The Wren who arrives in the Utah desert is angry and bitter, and blaming everyone but herself. But angry can't put up a tent. And bitter won't start a fire. Wren's going to have to admit she needs help if she's going to survive.”

Wren’s home life is pretty stable. She has two parents who want the best for her (even if they have trouble showing that most of the time), an older sister (that tries her best to ignore her, the way older siblings have been known to), and a younger brother (that Wren absolutely adores). You would think that Wren would be relatively well-balanced and grateful for her lot in life. But she’s not. And it frustrates me to no end.

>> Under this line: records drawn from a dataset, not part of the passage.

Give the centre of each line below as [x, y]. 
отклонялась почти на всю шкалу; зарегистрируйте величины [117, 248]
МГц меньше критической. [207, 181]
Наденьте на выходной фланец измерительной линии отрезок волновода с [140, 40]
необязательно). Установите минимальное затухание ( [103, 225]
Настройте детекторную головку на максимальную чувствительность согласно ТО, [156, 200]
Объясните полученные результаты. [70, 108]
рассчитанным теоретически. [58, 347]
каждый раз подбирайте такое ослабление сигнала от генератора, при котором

Smoking (both cigarettes and weed) from a young age, drinking, shoplifting – Wren is lost, and heading down a dangerous road. Tired and out of options, her parents sign her up for a brutal, tough-love survival camp to get her to sober up and put her life back on track. But can Wren survive the harsh desert? And more importantly, can she survive being left alone with her thoughts? Wren is forced to take long hikes, learn how to make fires without matches, help dig latrines, and (gasp) live without her cell phone. And she does it all very reluctantly. Kicking and screaming and swearing the whole way.

I found it hard to like Wren at first. She is vindictive, selfish and predictable – a perfect stereotype of a white middle class rebellious teen. Thankfully though it is not because of bad writing, but as a place for her character to grow from. Over the course of her eight weeks at camp she learns a lot. Not just wilderness skills, but about herself. Her insecurities and regrets, her strengths and weaknesses. The girl who leaves camp is definitely not the one who was blindfolded and dragged there at a horrible hour of the morning, still recovering from the night before. Through beautiful and insightful writing Wendelin Van Draanen introduces us to a trainwreck, and shows us how she pulls her life back together.